Exercise input
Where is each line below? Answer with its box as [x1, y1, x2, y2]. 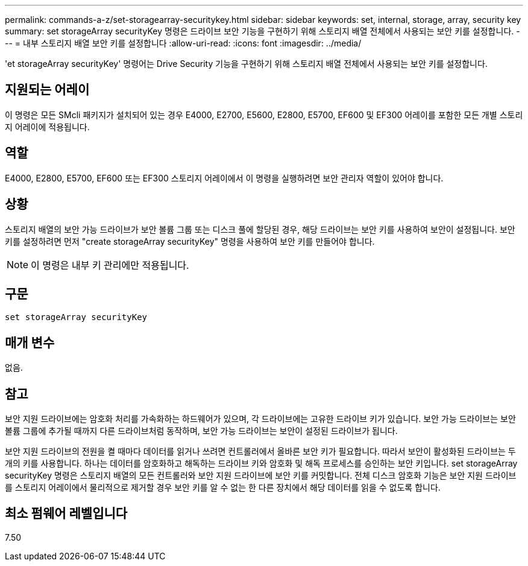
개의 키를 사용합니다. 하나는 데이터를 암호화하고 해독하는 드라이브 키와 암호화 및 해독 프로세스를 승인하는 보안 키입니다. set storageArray [5, 458, 518, 469]
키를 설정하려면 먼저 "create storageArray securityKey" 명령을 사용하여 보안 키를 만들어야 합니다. [5, 236, 375, 247]
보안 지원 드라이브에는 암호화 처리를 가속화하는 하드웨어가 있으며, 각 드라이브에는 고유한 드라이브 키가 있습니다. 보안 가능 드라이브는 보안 [5, 413, 516, 424]
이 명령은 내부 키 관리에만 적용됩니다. [31, 259, 189, 271]
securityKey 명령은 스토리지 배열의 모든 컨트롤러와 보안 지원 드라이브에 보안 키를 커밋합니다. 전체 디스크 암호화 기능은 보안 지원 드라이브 [5, 470, 517, 481]
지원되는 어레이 [5, 82, 90, 98]
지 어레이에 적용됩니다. [5, 121, 90, 132]
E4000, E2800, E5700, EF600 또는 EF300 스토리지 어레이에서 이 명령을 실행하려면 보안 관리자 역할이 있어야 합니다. [5, 172, 444, 183]
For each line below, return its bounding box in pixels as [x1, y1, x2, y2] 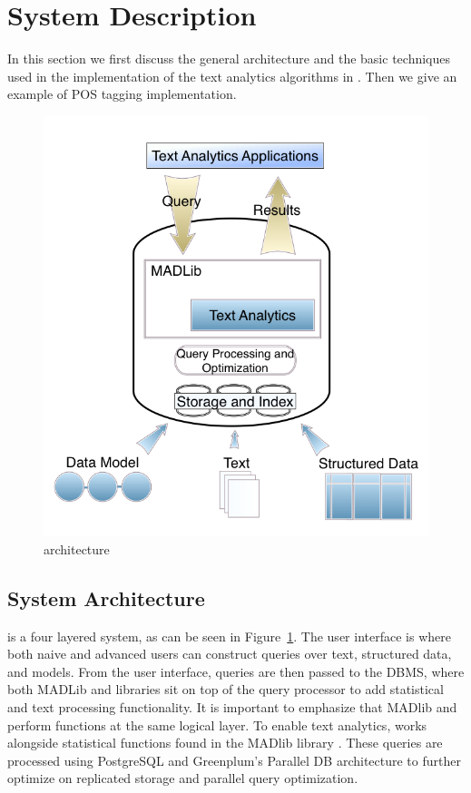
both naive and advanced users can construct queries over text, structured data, [7, 644, 452, 663]
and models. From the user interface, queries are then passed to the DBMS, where [7, 661, 465, 680]
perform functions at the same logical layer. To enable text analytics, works [7, 715, 427, 734]
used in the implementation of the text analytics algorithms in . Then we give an [7, 66, 457, 85]
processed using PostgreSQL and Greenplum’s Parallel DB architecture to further [7, 750, 461, 769]
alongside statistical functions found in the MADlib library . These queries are [7, 733, 443, 752]
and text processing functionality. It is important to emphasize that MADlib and [7, 698, 457, 717]
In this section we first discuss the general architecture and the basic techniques [7, 49, 450, 68]
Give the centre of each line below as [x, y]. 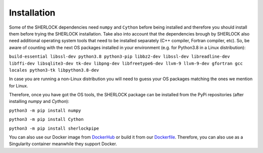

What the task requires
Above is a listing with pictures. Write it out exactly without them.

Response area
Where is each line below? Answer with its box as [x1, y1, x2, y2]. 
개의 키를 사용합니다. 하나는 데이터를 암호화하고 해독하는 드라이브 키와 암호화 및 해독 프로세스를 승인하는 보안 키입니다. set storageArray [5, 458, 518, 469]
키를 설정하려면 먼저 "create storageArray securityKey" 명령을 사용하여 보안 키를 만들어야 합니다. [5, 236, 375, 247]
보안 지원 드라이브에는 암호화 처리를 가속화하는 하드웨어가 있으며, 각 드라이브에는 고유한 드라이브 키가 있습니다. 보안 가능 드라이브는 보안 [5, 413, 516, 424]
이 명령은 내부 키 관리에만 적용됩니다. [31, 259, 189, 271]
securityKey 명령은 스토리지 배열의 모든 컨트롤러와 보안 지원 드라이브에 보안 키를 커밋합니다. 전체 디스크 암호화 기능은 보안 지원 드라이브 [5, 470, 517, 481]
지원되는 어레이 [5, 82, 90, 98]
지 어레이에 적용됩니다. [5, 121, 90, 132]
E4000, E2800, E5700, EF600 또는 EF300 스토리지 어레이에서 이 명령을 실행하려면 보안 관리자 역할이 있어야 합니다. [5, 172, 444, 183]
For each line below, return its bounding box in pixels as [x1, y1, x2, y2] 
both naive and advanced users can construct queries over text, structured data, [7, 644, 452, 663]
and models. From the user interface, queries are then passed to the DBMS, where [7, 661, 465, 680]
perform functions at the same logical layer. To enable text analytics, works [7, 715, 427, 734]
used in the implementation of the text analytics algorithms in . Then we give an [7, 66, 457, 85]
processed using PostgreSQL and Greenplum’s Parallel DB architecture to further [7, 750, 461, 769]
alongside statistical functions found in the MADlib library . These queries are [7, 733, 443, 752]
and text processing functionality. It is important to emphasize that MADlib and [7, 698, 457, 717]
In this section we first discuss the general architecture and the basic techniques [7, 49, 450, 68]
Give the centre of each line below as [x, y]. 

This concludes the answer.